2021 Convention: AFN celebrates 50 years of ANCSA

By Jenni Monet
There were no crowds of village delegates to mark a major milestone for the Alaska Federation of Natives at its annual convention.  For the second straight year, the conference was held virtually due to the coronavirus.  The event typically draws thousands of Alaska Natives from across the state each year to either Anchorage or Fairbanks, the alternating hosts.
The theme this year “ANCSA at 50: Empowering the future” marks half a century since the Alaska Native Claims Settlement Act.  Signed into law by President Richard Nixon on December 18, 1971, ANCSA effectively extinguished aboriginal title to roughly 365 million acres of Alaska Native lands for $1 billion in compensation.
ANCSA also created 13 Native-owned regional corporations, today operating as 12, to serve as stewards over 44 million acres and an additional 200 or so other village corporations each with a mandate to return dividends to Alaska Native shareholders. 
Gail Schubert, President and CEO of the Bering Straits Native Corporation, was 15-years-old when ANCSA was enacted.  Raised in Unalakleet, Schubert said she remembers becoming a shareholder.  “And I had no idea what that meant,” she said and laughed.
Few Alaska Natives understood what it meant to suddenly be swept into a corporate structure. For one, it was novel compared to how Indigenous affairs had historically been managed in the Lower 48. There, Native nations and their economies were largely tethered to the federal government’s Bureau of Indian Affairs.  Under the Alaska Native Corporate structure, villages that opted-in to the ANCSA would be entitled to stock ownership of whatever commercial interests were linked to their respective regional and village corporations.
“What started as an experiment has become a source of empowerment,” touted U.S. Senator Lisa Murkowski who spoke virtually on Monday, Dec. 13, the first day of the AFN convention. 
To signal what the future may have in store for Alaska Natives, a panel of decorated military leaders closed out the start of the convention with an eye on the Bering Strait. “The Arctic is crucial to defending our homeland,” said Gen. Glen D. VanHerck, Commander, United States Northern Command and North American Aerospace Defense Command. “It is not oblivious to me that we have to collaborate with Indigenous Alaskans.”
Such messaging speaks directly to Schubert who helped lead BSNC to reclaim parts of Port Clarence.
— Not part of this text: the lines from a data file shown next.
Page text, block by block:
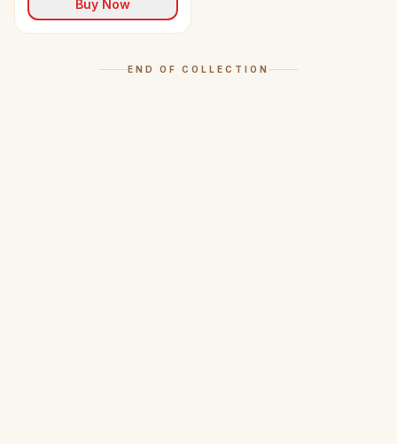
Buy Now
END OF COLLECTION
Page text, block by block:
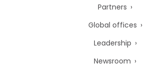
Partners
Global offices
Leadership
Newsroom
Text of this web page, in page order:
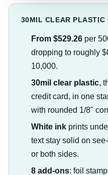
30MIL CLEAR PLASTIC
From $529.26per
dropping to roughly
10,000.
30mil clear plastic,
credit card, in one
with rounded 1/8"
White inkprints
text stay solid on
or both sides.
8 add-ons: foil
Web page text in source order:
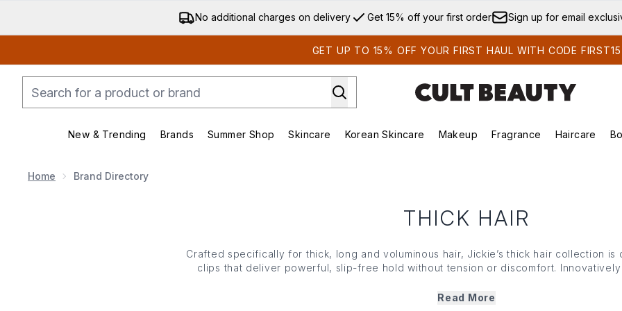
Skip to main content
No additional charges on delivery Get 15% off your first order Sign up for email
GET UP TO 15% OFF YOUR FIRST HAUL WITH CODE FIRST15
New & Trending
Enter submenu (New & Trending)
Brands
Enter submenu (Brands)
Summer Shop
Enter submenu (Summer Shop)
Skincare
Enter submenu (Skincare)
Korean Skincare
Enter submenu (Korean Skincare)
Makeup
Enter submenu (Makeup)
Fragrance Haircare
Home Brand Directory
THICK HAIR
Crafted specifically for thick, long and voluminous hair, Jickie’s thick hair collection is
clips that deliver powerful, slip-free hold without tension or discomfort. Innovatively
polished finish. From full updos to half-up styles, expect serious hold, an elevated
Read More
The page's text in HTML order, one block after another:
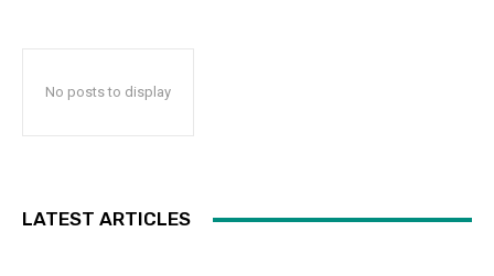
No posts to display
LATEST ARTICLES
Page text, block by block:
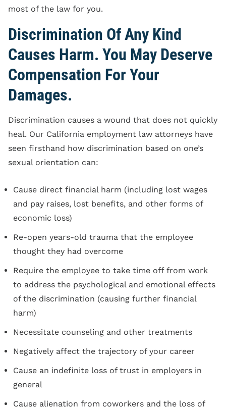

A historic gathering site of the region’s Indigenous people, Schubert adds the natural deep-water port carries economic opportunity for shareholders in developing the harbor as a potential “safe haven” for the increased marine traffic anticipated to pass through the warming Bering Strait and further north.
But while some have called the ANCSA a grand “experiment” for its deliberate departure by Congress from federal Indian policy, other opinions have criticized the legislation as not going far enough to protect the interests of Alaska Natives.  One example is that ANCSA does not guarantee subsistence rights for Alaska Natives which are largely regulated by the federal government. 
Interior Secretary Deb Haaland addressed the AFN on the convention’s second day, saying that the Department of Agriculture will soon begin consultations with Alaska Native tribes and regional corporations to discuss Alaska Native subsistence policy.
Despite such criticism Schubert said fifty years after ANCSA, ANCs like BSNC, are functioning as intended.  “We have a strong responsibility to our shareholders,” she said.